L'ordonnance de clôture est intervenue le 13 septembre 2023 en vue d'une audience le 23 novembre 2023.
A la suite de l'audience, par message électronique du 23 novembre 2023, la cour, constatant que la déclaration d'appel et les conclusions ont été signifiées à la société au [Adresse 4] à [Localité 6], différente de celle située à [Localité 5] mentionnée dans le jugement et la déclaration d'appel, et que l'immatriculation au RCS est différente, a interrogé le conseil du salarié sur la situation actuelle de la société Air hygiène power semblant désormais immatriculée au RCS de Reims et non plus de Lille à la suite d'un changement d'adresse, et comme étant placée en liquidation judiciaire.
Par message en réponse du 29 novembre suivant, le conseil du salarié a, confirmant ainsi que la société fait l'objet d'une liquidation judiciaire, sollicité un renvoi lointain afin de permettre la mise en cause des organes de la procédure collective et de l'AGS.
MOTIFS DE LA DECISION:
Selon l'article L.625-3 du code de commerce, les instances en cours devant la juridiction prud'homale à la date du jugement d'ouverture sont poursuivies. Elles ne sont ni suspendues ni interrompues par l'ouverture de la procédure collective.
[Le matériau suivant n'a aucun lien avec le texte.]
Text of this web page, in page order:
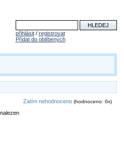
přihlásit/ registrovat
Přidat do oblíbených
Zatím nehodnoceno (hodnoceno: 0x)
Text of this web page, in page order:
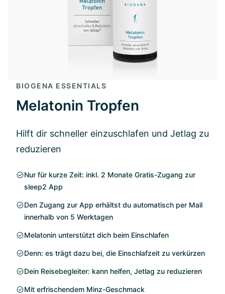
BIOGENA ESSENTIALS
Melatonin Tropfen
Hilft dir schneller einzuschlafen und Jetlag zu
reduzieren
Nur für kurze Zeit: inkl. 2 Monate Gratis-Zugang zur
sleep2 App
Den Zugang zur App erhältst du automatisch per Mail
innerhalb von 5 Werktagen
Melatonin unterstützt dich beim Einschlafen
Denn: es trägt dazu bei, die Einschlafzeit zu verkürzen
Dein Reisebegleiter: kann helfen, Jetlag zu reduzieren
Mit erfrischendem Minz-Geschmack
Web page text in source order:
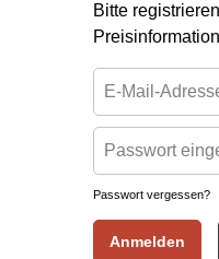
Bitte
Passwort vergessen?
Anmelden
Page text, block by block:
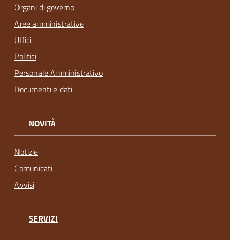
Organi di governo
Aree amministrative
Uffici
Politici
Personale Amministrativo
Documenti e dati
NOVITÀ
Notizie
Comunicati
Avvisi
SERVIZI
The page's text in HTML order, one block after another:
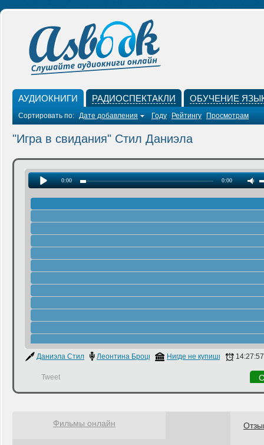
АУДИОКНИГИ РАДИОСПЕКТАКЛИ ОБУЧЕНИЕ
Сортировать по: Дате добавления Году Рейтингу Просмотрам
"Игра в свидания" Стил Даниэла
0:00 0:00
Даниэла Стил Леонтина Броцкая Нигде не купишь 14:27:57
Tweet
Фильмы онлайн

Bien que l'instance prud'homale ne soit pas interrompue, l'article L.622-21 du code de commerce, applicable à cette instance, interdit qu'elle puisse tendre à la condamnation du débiteur au paiement d'une somme d'argent.
En cours d'appel, par jugement du 7 mars 2023, le tribunal de commerce de Reims a prononcé l'ouverture d'une procédure de liquidation judiciaire concernant la société intimée désormais immatriculée au registre du commerce et des sociétés de Reims et domiciliée au [Adresse 4] à [Localité 6] à la suite d'un transfert du registre lillois fin septembre 2022.
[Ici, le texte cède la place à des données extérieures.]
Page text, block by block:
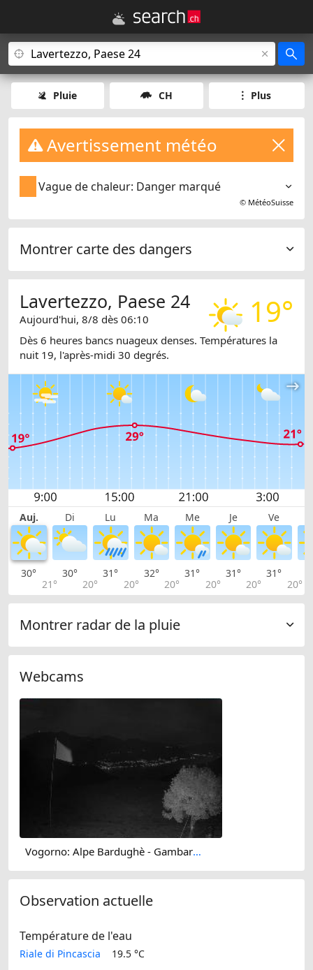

Il y a donc lieu d'inviter M. [N] [V] à appeler en la cause les organes de la procédure collective ainsi que l'AGS, le cas échéant par voie d'assignation, sauf intervention volontaire des intéressés.
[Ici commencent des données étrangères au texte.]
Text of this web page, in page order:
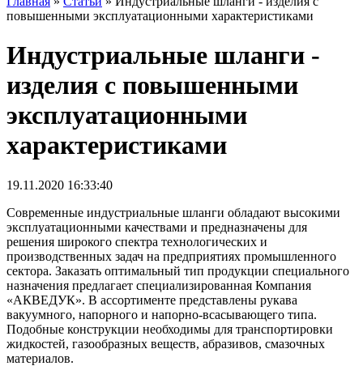
повышенными эксплуатационными характеристиками
Индустриальные шланги -
изделия с повышенными
эксплуатационными
характеристиками
19.11.2020 16:33:40
Современные индустриальные шланги обладают высокими
эксплуатационными качествами и предназначены для
решения широкого спектра технологических и
производственных задач на предприятиях промышленного
сектора. Заказать оптимальный тип продукции специального
назначения предлагает специализированная Компания
«АКВЕДУК». В ассортименте представлены рукава
вакуумного, напорного и напорно-всасывающего типа.
Подобные конструкции необходимы для транспортировки
жидкостей, газообразных веществ, абразивов, смазочных
материалов.

L'affaire est de ce fait renvoyée à l'audience du 7 mars 2024 sans révocation de l'ordonnance de clôture, qui n'interviendra le cas échéant qu'à la suite de cette mise en cause, sur demande du salarié à laquelle devront être joints les justificatifs de l'appel en cause.
En l'absence de nouvelle constitution dans les délais, la clôture sera à nouveau prononcée, sinon l'affaire fera l'objet d'un renvoi à la mise en état afin de permettre un échange entre les parties à l'instance.
PAR CES MOTIFS :
La cour,
Invite M. [N] [V] à appeler en la cause le liquidateur judiciaire désigné par le tribunal de commerce ainsi que l'AGS concernée dans le délai de deux mois à compter de la présente décision, le cas échéant par voie d'assignation, sauf intervention volontaire des intéressés,
Dit qu'il lui appartiendra ensuite, par conclusions de procédure notifiées par la voie électronique, de solliciter une révocation de l'ordonnance de clôture et le cas échéant un renvoi à la mise en état, en y joignant les justificatifs de cet appel en cause,
Renvoie le dossier à l'audience du 7 mars 2024 à 9h00, la présente décision valant convocation pour la partie appelante,
Réserve les dépens.
LA GREFFIERE, LA PRESIDENTE.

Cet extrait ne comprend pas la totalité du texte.